Jaenimonas drosophilae

Scientific classification
- Domain: Eukaryota
- Clade: Discoba
- Phylum: Euglenozoa
- Class: Kinetoplastea
- Order: Trypanosomatida
- Family: Trypanosomatidae
- Genus: Jaenimonas
- Species: J. drosophilae
- Binomial name: Jaenimonas drosophilae Hamilton et al. (2015)

= Jaenimonas drosophilae =

- Authority: Hamilton et al. (2015)

Species of protist

Jaenimonas drosophilae is a trypanosomatid parasite of mushroom-feeding flies, first characterized in Drosophila neotestacea and Drosophila falleni. Jaenimonas takes up residence in the gut of the fly, and infection leads to reduced fecundity of its fly host.

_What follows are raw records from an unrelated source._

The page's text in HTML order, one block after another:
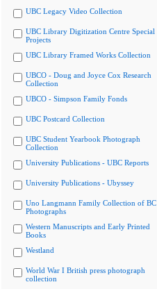
UBC Legacy Video Collection
UBC Library Digitization Centre Special
Projects
UBC Library Framed Works Collection
UBCO - Doug and Joyce Cox Research
Collection
UBCO - Simpson Family Fonds
UBC Postcard Collection
UBC Student Yearbook Photograph
Collection
University Publications - UBC Reports
University Publications - Ubyssey
Uno Langmann Family Collection of BC
Photographs
Western Manuscripts and Early Printed
Books
Westland
World War I British press photograph
collection
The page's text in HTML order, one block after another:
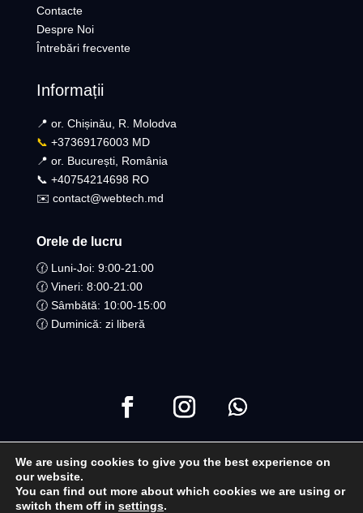
Contacte
Despre Noi
Întrebări frecvente
Informații
📍 or. Chișinău, R. Molodva
📞 +37369176003 MD
📍 or. București, România
📞 +40754214698 RO​
✉️ contact@webtech.md
Orele de lucru
🕜 Luni-Joi: 9:00-21:00
🕜 Vineri: 8:00-21:00
🕜 Sâmbătă: 10:00-15:00
🕜 Duminică: zi liberă
Copyright ©2021 Toate drepturile Rezervate | WebTech
Moldova
We are using cookies to give you the best experience on
our website.
You can find out more about which cookies we are using or
switch them off in settings.
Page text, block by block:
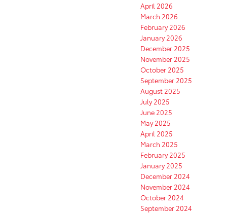
April 2026
March 2026
February 2026
January 2026
December 2025
November 2025
October 2025
September 2025
August 2025
July 2025
June 2025
May 2025
April 2025
March 2025
February 2025
January 2025
December 2024
November 2024
October 2024
September 2024
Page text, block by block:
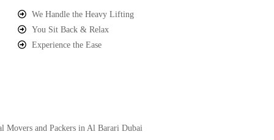
We Handle the Heavy Lifting
You Sit Back & Relax
Experience the Ease
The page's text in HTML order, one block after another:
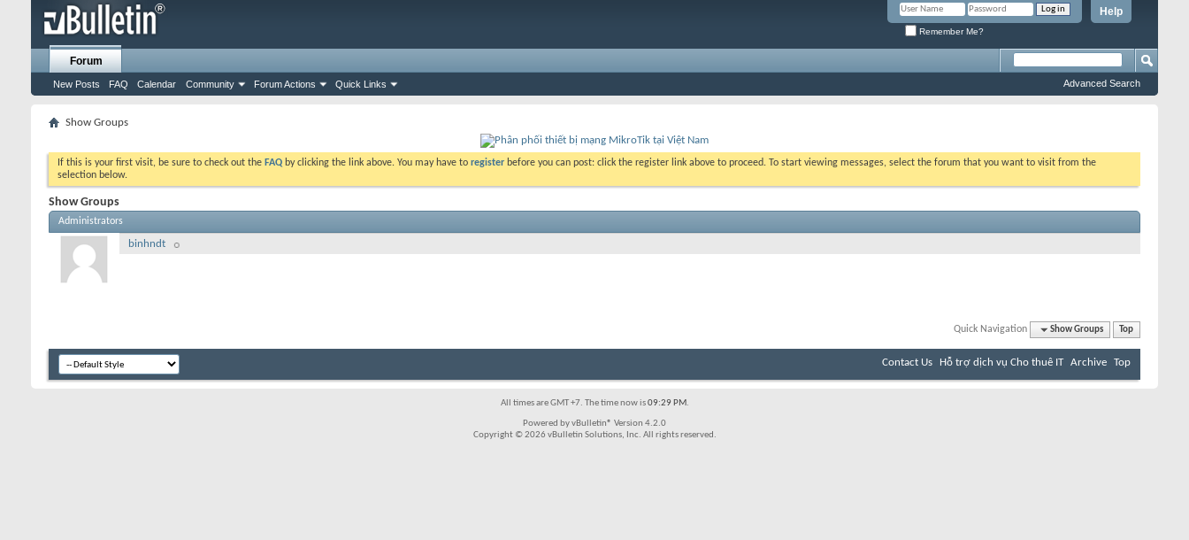
Help
Remember Me?
Forum
New Posts FAQ Calendar Community Forum Actions Quick Links Advanced Search
Show Groups
If this is your first visit, be sure to check out the FAQ by clicking the link above. You may have to register before you can post: click the register link above to proceed. To start viewing messages, select the forum that you want to visit from the
selection below.
Show Groups
Administrators
binhndt
Quick Navigation Show Groups Top
Contact Us Hỗ trợ dịch vụ Cho thuê IT Archive Top
All times are GMT +7. The time now is09:29 PM.
Powered by vBulletin® Version 4.2.0
Copyright © 2026 vBulletin Solutions, Inc. All rights reserved.
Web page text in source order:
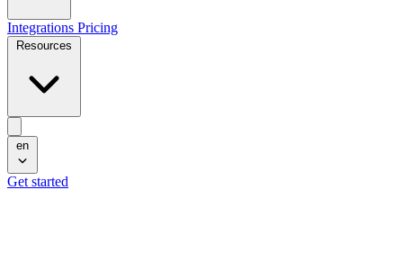
Integrations Pricing
en
Get started
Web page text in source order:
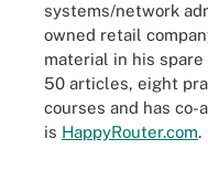
systems/network
owned retail
material in his
50 articles, eight
courses and has co-
is HappyRouter.com.

The species is named for John Jaenike, a prominent ecologist and evolutionary biologist whose work on mushroom-feeding flies laid the foundation for studies on mycophagous Drosophila.

Of note, Jaenimonas is the only identified trypanosomatid parasite of a Drosophila species, and can facilitate study of insect-trypanosome infection dynamics; Drosophila have powerful genetic tools, and many trypanosomes are vectored by insects and are responsible for diseases such as African sleeping sickness, Chagas disease, and Leishmaniasis. Additionally, Crithidia trypanosomes are important parasites of Bumblebees implicated in colony collapse disorder.